> [EXERCISE DESCRIPTION] Look through the entries below. Say how many lines include "restaurant", with nothing added.
[SOURCE DATA — start]
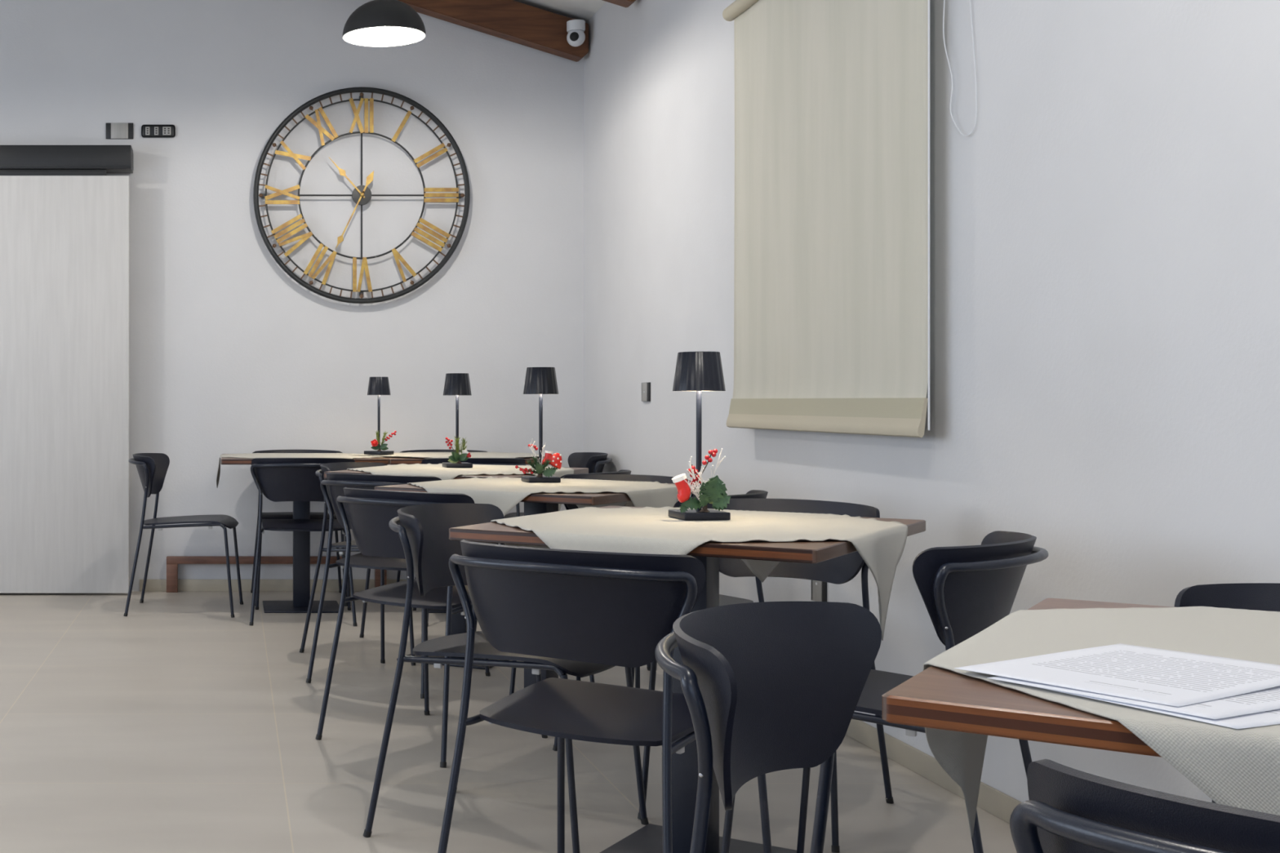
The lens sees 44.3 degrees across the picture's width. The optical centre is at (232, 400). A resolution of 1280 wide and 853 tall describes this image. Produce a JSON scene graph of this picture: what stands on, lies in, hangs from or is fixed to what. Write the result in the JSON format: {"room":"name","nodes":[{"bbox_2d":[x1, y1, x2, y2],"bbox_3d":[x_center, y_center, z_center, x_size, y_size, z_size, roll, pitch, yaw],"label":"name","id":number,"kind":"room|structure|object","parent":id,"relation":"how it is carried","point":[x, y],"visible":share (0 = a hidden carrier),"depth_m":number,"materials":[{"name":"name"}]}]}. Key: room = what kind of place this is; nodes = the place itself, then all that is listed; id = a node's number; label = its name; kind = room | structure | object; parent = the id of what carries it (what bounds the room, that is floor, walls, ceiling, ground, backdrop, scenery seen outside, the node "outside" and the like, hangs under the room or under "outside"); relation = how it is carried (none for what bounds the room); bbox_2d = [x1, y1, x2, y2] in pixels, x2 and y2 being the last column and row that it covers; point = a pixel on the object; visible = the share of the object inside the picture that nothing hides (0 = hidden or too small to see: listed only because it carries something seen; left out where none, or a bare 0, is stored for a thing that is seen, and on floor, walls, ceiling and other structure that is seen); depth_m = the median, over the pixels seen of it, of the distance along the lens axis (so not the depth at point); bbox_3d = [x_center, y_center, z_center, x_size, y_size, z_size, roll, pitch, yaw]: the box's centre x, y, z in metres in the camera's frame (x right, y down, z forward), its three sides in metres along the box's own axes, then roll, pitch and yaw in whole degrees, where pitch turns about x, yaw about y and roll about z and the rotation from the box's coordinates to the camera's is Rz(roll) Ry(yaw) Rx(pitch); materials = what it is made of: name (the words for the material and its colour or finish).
{"room":"restaurant dining room","nodes":[
{"label":"restaurant dining room","id":0,"kind":"room"},
{"bbox_2d":[0,0,583,591],"bbox_3d":[-1.157,-1.011,7.990,6.285,4.066,0.120,0,0,0],"label":"wall","id":1,"kind":"structure","parent":0,"point":[228,353],"depth_m":7.93,"materials":[{"name":"paint"}]},
{"bbox_2d":[0,145,133,173],"bbox_3d":[-1.589,-1.286,7.835,2.112,0.135,0.187,0,0,0],"label":"door track","id":2,"kind":"object","parent":1,"relation":"attached to","point":[113,158],"visible":1,"depth_m":7.75,"materials":[{"name":"black metal"}]},
{"bbox_2d":[0,168,128,593],"bbox_3d":[-1.545,-0.103,7.770,2.000,2.227,0.040,0,0,0],"label":"sliding door","id":3,"kind":"structure","parent":2,"relation":"hanging from","point":[64,233],"depth_m":7.75,"materials":[{"name":"white wood"}]},
{"bbox_2d":[106,123,133,138],"bbox_3d":[-0.607,-1.449,7.923,0.148,0.086,0.013,0,0,0],"label":"wall plate","id":4,"kind":"object","parent":1,"relation":"attached to","point":[113,131],"visible":1,"depth_m":7.92,"materials":[{"name":"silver metal"}]},
{"bbox_2d":[141,124,175,137],"bbox_3d":[-0.399,-1.447,7.920,0.182,0.068,0.020,0,0,0],"label":"wall control","id":5,"kind":"object","parent":1,"relation":"attached to","point":[147,131],"visible":1,"depth_m":7.91,"materials":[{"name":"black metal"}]},
{"bbox_2d":[139,579,406,591],"bbox_3d":[0.693,0.990,7.925,2.385,0.064,0.010,0,0,0],"label":"baseboard","id":6,"kind":"structure","parent":1,"relation":"attached to","point":[151,584],"depth_m":7.92,"materials":[{"name":"tile"}]},
{"bbox_2d":[253,87,470,303],"bbox_3d":[0.688,-1.096,7.883,1.156,1.156,0.095,0,0,0],"label":"wall clock","id":7,"kind":"object","parent":1,"relation":"attached to","point":[362,194],"visible":1,"depth_m":7.86,"materials":[{"name":"black metal"}]},
{"bbox_2d":[0,591,1017,852],"bbox_3d":[-1.157,1.052,2.815,6.285,0.060,10.430,0,0,0],"label":"floor","id":8,"kind":"structure","parent":0,"point":[177,723],"depth_m":4.19,"materials":[{"name":"tile"}]},
{"bbox_2d":[123,453,243,617],"bbox_3d":[-0.237,0.641,7.216,0.541,0.766,0.490,0,0,6],"label":"dining chair","id":9,"kind":"object","parent":8,"relation":"on","point":[152,468],"visible":1,"depth_m":7.09,"materials":[{"name":"black plastic"}]},
{"bbox_2d":[166,555,386,592],"bbox_3d":[0.234,0.927,7.896,1.175,0.190,0.046,0,0,0],"label":"bench","id":10,"kind":"object","parent":8,"relation":"on","point":[172,562],"visible":0.56,"depth_m":7.87,"materials":[{"name":"brown wood"}]},
{"bbox_2d":[250,449,347,606],"bbox_3d":[0.340,0.641,7.612,0.490,0.766,0.541,0,0,0],"label":"dining chair","id":11,"kind":"object","parent":8,"relation":"on","point":[277,515],"visible":0.27,"depth_m":7.79,"materials":[{"name":"black metal"}]},
{"bbox_2d":[248,457,357,626],"bbox_3d":[0.332,0.641,6.957,0.490,0.766,0.541,0,0,3],"label":"dining chair","id":12,"kind":"object","parent":8,"relation":"on","point":[279,479],"visible":0.78,"depth_m":6.76,"materials":[{"name":"black plastic"}]},
{"bbox_2d":[220,453,388,613],"bbox_3d":[0.340,0.648,7.296,0.791,0.748,0.720,0,0,0],"label":"dining table","id":13,"kind":"object","parent":8,"relation":"on","point":[301,509],"visible":0.5,"depth_m":7.25,"materials":[{"name":"brown wood"}]},
{"bbox_2d":[216,453,395,487],"bbox_3d":[0.339,0.368,7.296,0.792,0.198,0.792,0,0,45],"label":"tablecloth","id":14,"kind":"object","parent":13,"relation":"on","point":[250,455],"visible":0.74,"depth_m":7.26,"materials":[{"name":"grey fabric"}]},
{"bbox_2d":[299,462,416,665],"bbox_3d":[0.620,0.641,6.040,0.541,0.766,0.490,0,0,36],"label":"dining chair","id":15,"kind":"object","parent":8,"relation":"on","point":[338,466],"visible":0.31,"depth_m":5.98,"materials":[{"name":"black plastic"}]},
{"bbox_2d":[306,472,490,698],"bbox_3d":[0.612,0.641,5.411,0.490,0.766,0.541,0,0,36],"label":"dining chair","id":16,"kind":"object","parent":8,"relation":"on","point":[335,482],"visible":0.46,"depth_m":5.34,"materials":[{"name":"black plastic"}]},
{"bbox_2d":[315,487,547,768],"bbox_3d":[0.602,0.641,4.460,0.541,0.766,0.490,0,0,-44],"label":"dining chair","id":17,"kind":"object","parent":8,"relation":"on","point":[371,512],"visible":0.59,"depth_m":4.35,"materials":[{"name":"black plastic"}]},
{"bbox_2d":[396,449,498,582],"bbox_3d":[1.110,0.641,7.612,0.490,0.766,0.541,0,0,0],"label":"dining chair","id":18,"kind":"object","parent":8,"relation":"on","point":[413,451],"visible":0.02,"depth_m":7.84,"materials":[{"name":"black plastic"}]},
{"bbox_2d":[324,463,588,669],"bbox_3d":[0.903,0.648,5.866,0.768,0.748,0.864,0,0,32],"label":"dining table","id":19,"kind":"object","parent":8,"relation":"on","point":[459,625],"visible":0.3,"depth_m":5.80,"materials":[{"name":"brown wood"}]},
{"bbox_2d":[346,463,573,511],"bbox_3d":[0.900,0.382,5.870,0.818,0.231,0.931,0,0,32],"label":"tablecloth","id":20,"kind":"object","parent":19,"relation":"on","point":[437,470],"visible":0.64,"depth_m":5.74,"materials":[{"name":"grey fabric"}]},
{"bbox_2d":[442,373,472,467],"bbox_3d":[0.914,0.079,6.011,0.116,0.382,0.115,0,0,-2],"label":"table lamp","id":21,"kind":"object","parent":20,"relation":"on","point":[455,384],"visible":1,"depth_m":5.97,"materials":[{"name":"black metal"}]},
{"bbox_2d":[445,435,471,463],"bbox_3d":[0.913,0.197,5.970,0.103,0.111,0.045,0,0,0],"label":"centrepiece","id":22,"kind":"object","parent":21,"relation":"on","point":[455,457],"visible":1,"depth_m":5.97,"materials":[{"name":"multicoloured"}]},
{"bbox_2d":[383,456,550,613],"bbox_3d":[1.132,0.648,7.296,0.791,0.748,0.720,0,0,0],"label":"dining table","id":23,"kind":"object","parent":8,"relation":"on","point":[397,460],"visible":0.12,"depth_m":6.94,"materials":[{"name":"brown wood"}]},
{"bbox_2d":[351,452,547,466],"bbox_3d":[1.132,0.363,7.296,0.792,0.198,0.792,0,0,-45],"label":"tablecloth","id":24,"kind":"object","parent":23,"relation":"on","point":[422,455],"visible":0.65,"depth_m":7.25,"materials":[{"name":"grey fabric"}]},
{"bbox_2d":[364,377,393,454],"bbox_3d":[0.721,0.073,7.280,0.115,0.382,0.116,0,0,45],"label":"table lamp","id":25,"kind":"object","parent":24,"relation":"on","point":[379,386],"visible":1,"depth_m":7.24,"materials":[{"name":"black metal"}]},
{"bbox_2d":[370,430,396,450],"bbox_3d":[0.740,0.195,7.241,0.128,0.101,0.041,0,0,0],"label":"centrepiece","id":26,"kind":"object","parent":25,"relation":"on","point":[375,443],"visible":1,"depth_m":7.24,"materials":[{"name":"multicoloured"}]},
{"bbox_2d":[413,457,525,626],"bbox_3d":[1.112,0.641,6.935,0.490,0.766,0.541,0,0,0],"label":"dining chair","id":27,"kind":"object","parent":8,"relation":"on","point":[494,461],"visible":0.07,"depth_m":6.72,"materials":[{"name":"black plastic"}]},
{"bbox_2d":[363,502,648,852],"bbox_3d":[0.653,0.641,3.522,0.541,0.766,0.490,0,0,33],"label":"dining chair","id":28,"kind":"object","parent":8,"relation":"on","point":[423,531],"visible":0.68,"depth_m":3.45,"materials":[{"name":"black plastic"}]},
{"bbox_2d":[374,476,696,688],"bbox_3d":[0.997,0.648,4.772,0.768,0.748,0.785,0,0,41],"label":"dining table","id":29,"kind":"object","parent":8,"relation":"on","point":[541,502],"visible":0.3,"depth_m":4.38,"materials":[{"name":"brown wood"}]},
{"bbox_2d":[407,476,678,516],"bbox_3d":[0.997,0.367,4.778,0.846,0.201,0.830,0,0,41],"label":"tablecloth","id":30,"kind":"object","parent":29,"relation":"on","point":[504,493],"visible":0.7,"depth_m":4.56,"materials":[{"name":"grey fabric"}]},
{"bbox_2d":[521,367,560,482],"bbox_3d":[1.027,0.079,4.923,0.116,0.382,0.115,0,0,-3],"label":"table lamp","id":31,"kind":"object","parent":30,"relation":"on","point":[540,381],"visible":0.99,"depth_m":4.88,"materials":[{"name":"black metal"}]},
{"bbox_2d":[515,438,561,477],"bbox_3d":[1.011,0.189,4.879,0.154,0.130,0.050,0,0,0],"label":"centrepiece","id":32,"kind":"object","parent":31,"relation":"on","point":[555,460],"visible":1,"depth_m":4.88,"materials":[{"name":"multicoloured"}]},
{"bbox_2d":[500,452,612,545],"bbox_3d":[1.606,0.641,7.345,0.541,0.766,0.490,0,0,2],"label":"dining chair","id":33,"kind":"object","parent":8,"relation":"on","point":[595,462],"visible":0.28,"depth_m":7.42,"materials":[{"name":"black plastic"}]},
{"bbox_2d":[471,470,650,682],"bbox_3d":[1.240,0.641,5.580,0.541,0.766,0.490,0,0,40],"label":"dining chair","id":34,"kind":"object","parent":8,"relation":"on","point":[620,472],"visible":0.04,"depth_m":5.35,"materials":[{"name":"black"}]},
{"bbox_2d":[509,474,696,694],"bbox_3d":[1.268,0.641,4.985,0.490,0.766,0.541,0,0,40],"label":"dining chair","id":35,"kind":"object","parent":8,"relation":"on","point":[634,477],"visible":0.05,"depth_m":5.16,"materials":[{"name":"black"}]},
{"bbox_2d":[437,539,772,852],"bbox_3d":[0.700,0.641,2.780,0.490,0.766,0.541,0,0,40],"label":"dining chair","id":36,"kind":"object","parent":8,"relation":"on","point":[609,608],"visible":0.9,"depth_m":2.62,"materials":[{"name":"black plastic"}]},
{"bbox_2d":[552,489,768,751],"bbox_3d":[1.290,0.641,4.310,0.541,0.766,0.490,0,0,42],"label":"dining chair","id":37,"kind":"object","parent":8,"relation":"on","point":[724,600],"visible":0.05,"depth_m":4.31,"materials":[{"name":"black"}]},
{"bbox_2d":[448,506,925,852],"bbox_3d":[1.030,0.648,3.289,0.768,0.748,0.864,0,0,37],"label":"dining table","id":38,"kind":"object","parent":8,"relation":"on","point":[649,838],"visible":0.44,"depth_m":3.25,"materials":[{"name":"brown wood"}]},
{"bbox_2d":[490,506,907,640],"bbox_3d":[1.024,0.382,3.299,0.841,0.231,0.909,0,0,37],"label":"tablecloth","id":39,"kind":"object","parent":38,"relation":"on","point":[881,544],"visible":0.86,"depth_m":3.12,"materials":[{"name":"grey fabric"}]},
{"bbox_2d":[668,351,730,519],"bbox_3d":[1.070,0.079,3.389,0.116,0.382,0.115,0,0,-4],"label":"table lamp","id":40,"kind":"object","parent":39,"relation":"on","point":[698,371],"visible":1,"depth_m":3.35,"materials":[{"name":"black metal"}]},
{"bbox_2d":[671,448,730,512],"bbox_3d":[1.060,0.181,3.344,0.130,0.146,0.051,0,0,0],"label":"centrepiece","id":41,"kind":"object","parent":40,"relation":"on","point":[713,491],"visible":1,"depth_m":3.34,"materials":[{"name":"multicoloured"}]},
{"bbox_2d":[637,497,893,852],"bbox_3d":[1.334,0.641,3.688,0.490,0.766,0.541,0,0,36],"label":"dining chair","id":42,"kind":"object","parent":8,"relation":"on","point":[840,570],"visible":0.25,"depth_m":3.76,"materials":[{"name":"black plastic"}]},
{"bbox_2d":[654,601,881,852],"bbox_3d":[0.767,0.641,1.671,0.541,0.766,0.490,0,0,41],"label":"dining chair","id":43,"kind":"object","parent":8,"relation":"on","point":[767,686],"visible":1,"depth_m":1.87,"materials":[{"name":"black plastic"}]},
{"bbox_2d":[720,530,1048,852],"bbox_3d":[1.305,0.641,2.925,0.541,0.766,0.490,0,0,40],"label":"dining chair","id":44,"kind":"object","parent":8,"relation":"on","point":[964,591],"visible":0.45,"depth_m":2.70,"materials":[{"name":"black plastic"}]},
{"bbox_2d":[881,598,1173,757],"bbox_3d":[1.171,0.648,1.482,0.768,0.748,0.864,0,0,38],"label":"dining table","id":45,"kind":"object","parent":8,"relation":"on","point":[935,697],"visible":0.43,"depth_m":1.33,"materials":[{"name":"brown wood"}]},
{"bbox_2d":[922,606,1279,839],"bbox_3d":[1.182,0.390,1.478,0.840,0.241,0.915,0,0,41],"label":"tablecloth","id":46,"kind":"object","parent":45,"relation":"on","point":[1239,768],"visible":0.7,"depth_m":1.63,"materials":[{"name":"grey fabric"}]},
{"bbox_2d":[1026,684,1279,728],"bbox_3d":[0.922,0.269,1.363,0.297,0.001,0.210,0,0,-22],"label":"paper sheet","id":47,"kind":"object","parent":46,"relation":"on","point":[1269,717],"visible":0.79,"depth_m":1.25,"materials":[{"name":"white paper"}]},
{"bbox_2d":[986,675,1279,719],"bbox_3d":[0.908,0.267,1.399,0.297,0.002,0.210,0,0,-27],"label":"paper sheet","id":48,"kind":"object","parent":47,"relation":"on","point":[1265,700],"visible":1,"depth_m":1.31,"materials":[{"name":"white paper"}]},
{"bbox_2d":[953,644,1279,706],"bbox_3d":[0.896,0.265,1.449,0.297,0.002,0.210,0,0,-31],"label":"paper sheet","id":49,"kind":"object","parent":48,"relation":"on","point":[1148,674],"visible":1,"depth_m":1.44,"materials":[{"name":"white paper"}]},
{"bbox_2d":[1009,759,1279,852],"bbox_3d":[0.861,0.641,1.056,0.490,0.766,0.541,0,0,39],"label":"dining chair","id":50,"kind":"object","parent":8,"relation":"on","point":[1068,810],"visible":1,"depth_m":1.00,"materials":[{"name":"black plastic"}]},
{"bbox_2d":[1174,582,1279,803],"bbox_3d":[1.440,0.641,1.860,0.490,0.766,0.541,0,0,44],"label":"dining chair","id":51,"kind":"object","parent":8,"relation":"on","point":[1246,596],"visible":0.16,"depth_m":2.11,"materials":[{"name":"black plastic"}]},
{"bbox_2d":[513,0,605,22],"bbox_3d":[-1.157,-2.521,2.815,6.325,1.086,10.430,0,0,0],"label":"ceiling","id":52,"kind":"structure","parent":0,"point":[584,10],"depth_m":7.73,"materials":[{"name":"white paint"}]},
{"bbox_2d":[342,0,426,46],"bbox_3d":[0.656,-1.984,6.400,0.360,0.811,0.360,0,0,0],"label":"pendant lamp","id":53,"kind":"object","parent":52,"relation":"hanging from","point":[375,23],"visible":1,"depth_m":6.31,"materials":[{"name":"black metal"}]},
{"bbox_2d":[397,0,588,62],"bbox_3d":[0.337,-2.372,7.820,3.073,1.129,0.110,0,0,0],"label":"roof beam","id":54,"kind":"structure","parent":52,"relation":"attached to","point":[540,29],"depth_m":7.76,"materials":[{"name":"brown wood"}]},
{"bbox_2d":[566,19,585,46],"bbox_3d":[1.790,-1.913,7.694,0.094,0.129,0.105,0,0,0],"label":"security camera","id":55,"kind":"object","parent":54,"relation":"attached to","point":[575,37],"visible":1,"depth_m":7.66,"materials":[{"name":"white plastic"}]},
{"bbox_2d":[602,0,635,7],"bbox_3d":[0.337,-2.397,6.830,3.073,1.129,0.110,0,0,0],"label":"roof beam","id":56,"kind":"structure","parent":52,"relation":"attached to","point":[625,3],"depth_m":6.84,"materials":[{"name":"brown wood"}]},
{"bbox_2d":[583,0,1279,802],"bbox_3d":[1.945,-0.533,2.815,0.120,3.110,10.430,0,0,0],"label":"wall","id":57,"kind":"structure","parent":0,"point":[1104,233],"depth_m":3.48,"materials":[{"name":"paint"}]},
{"bbox_2d":[641,382,650,401],"bbox_3d":[1.878,-0.041,6.717,0.014,0.086,0.120,0,0,0],"label":"wall switch","id":58,"kind":"object","parent":57,"relation":"attached to","point":[646,387],"visible":1,"depth_m":6.68,"materials":[{"name":"black metal"}]},
{"bbox_2d":[811,580,826,601],"bbox_3d":[1.878,0.586,4.735,0.014,0.120,0.110,0,0,0],"label":"wall socket","id":59,"kind":"object","parent":57,"relation":"attached to","point":[819,588],"visible":0.57,"depth_m":4.71,"materials":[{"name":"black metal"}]},
{"bbox_2d":[722,0,977,437],"bbox_3d":[1.839,-0.675,4.572,0.091,1.545,1.686,0,0,0],"label":"roller blind","id":60,"kind":"object","parent":57,"relation":"attached to","point":[832,256],"visible":1,"depth_m":4.48,"materials":[{"name":"fabric"}]},
{"bbox_2d":[845,719,1022,823],"bbox_3d":[1.880,0.990,2.810,0.010,0.064,10.220,0,0,0],"label":"baseboard","id":61,"kind":"structure","parent":57,"relation":"attached to","point":[991,800],"depth_m":3.99,"materials":[{"name":"tile"}]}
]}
[SOURCE DATA — finish]
> [ANSWER BOX] 2